Ten secret FBI documents relating to its investigation of musician John Lennon must be released to the public, a California judge ruled. The decision ends a 22-year-old Freedom of Information Act dispute, which began when Jonathan M. Wiener, a professor at the University of California, Irvine, requested FBI records from its 1972 investigation of John Lennon.
Judge orders end to 22-year-old wait for John Lennon’s FBI file
The Reporters Committee for Freedom of the Press
LOS ANGELES (Oct. 14, 2004)—Ten secret FBI documents relating to its investigation of musician John Lennon must be released to the public, a California judge ruled last week, ending a 22-year Freedom of Information Act dispute.
The dispute began in 1982 when Jonathan M. Wiener, a professor at the University of California, Irvine, requested FBI records from its 1972 investigation of John Lennon. The FBI initially released some records, but withheld others, claiming various FOI Act exemptions. Many years of litigation ensued, and in1997 Wiener obtained all but 10 documents.
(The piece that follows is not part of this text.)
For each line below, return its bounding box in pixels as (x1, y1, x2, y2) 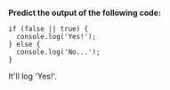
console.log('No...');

The FBI refused to release the documents, arguing they contained information that the United States confidentially received from a foreign government.
“[C]onfidentiality is the foundation to the continued exchange of information among United States intelligence . . . and their foreign counterparts,” Scott Hodes, the then-acting chief of the FBI Litigation Unit’s Freedom of Information-Privacy Act Section, said in a sworn declaration before the court.
Executive Order 12958, which explains classification procedures, says that foreign government information may be classified if an original classification authority — in this case Hodes — identifies the damage to national security that could reasonably be expected to result from disclosure.
U.S. District Judge Robert M. Takasugi held that Hodes’ declaration did not show enough specific evidence tying the release of the foreign government information to potential national security damage. Abstract discussion of the effects of breached confidentiality on the free flow of information did not meet the requirements of Executive Order 12958, Takasugi ruled.
“[T]he FBI fails to address how disclosure of the specific contents in the foreign government information would result in harm to national security,” he wrote. “[T]he description and identification of harm to national security must be particularized explanations.”
The FBI also argued that the documents should be classified because release would discourage other potential intelligence sources from cooperating with FBI investigations for fear that their identities would eventually be revealed publicly. Judge Takasugi rejected the argument, noting that it was founded on blanket conclusive statements and not specific analysis.
Because Judge Takasugi ultimately gave no credence to any of the FBI’s asserted justifications for classification, he ordered the FBI to turn over all 10 documents, unredacted, to Wiener.